Нередко на фоне подробно описанной реальности действующими лицами рассказов являются люди со странностями («Диссертация», «Малышка», «Призвание»), в том числе, как говорится, субъекты «с безуминкой». Им приданы, например, такие особенности, как психопатия ревности или явная неадекватность, когда в сознании до такой степени перепутаны явь и придуманное, что одно от другого делается неотличимо, или забавная в деталях, раздражающая окружающих недотепистая доброта.
Кроме того, в жизни героев возникают элементы чудесного, при том, что невзаправдошное подается автором как обычное, а герои – не всегда люди в нынешнем понимании. Иногда здесь действуют еще и существа, имеющие особую природу.

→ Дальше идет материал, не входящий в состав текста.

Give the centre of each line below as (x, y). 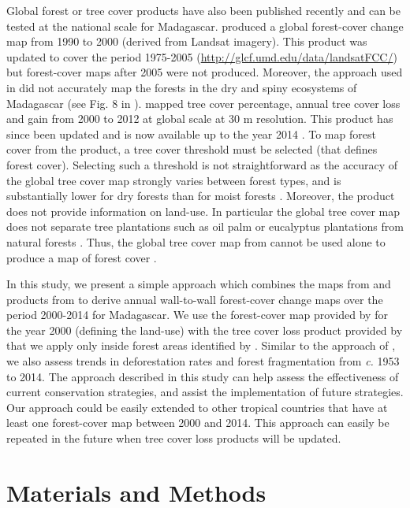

Некоторые рассказы содержат невероятные события, подаваемые автором как реальные и даже повседневные (видения героини в «Романе…», «Малышка»). «Гость провинциалки» развертывает мистическую картину любви современной девушки, снявшей комнату в старом доме, и юноши-привидения, который приходит из прошлого, чтобы вместе с ней читать Хемингуэя.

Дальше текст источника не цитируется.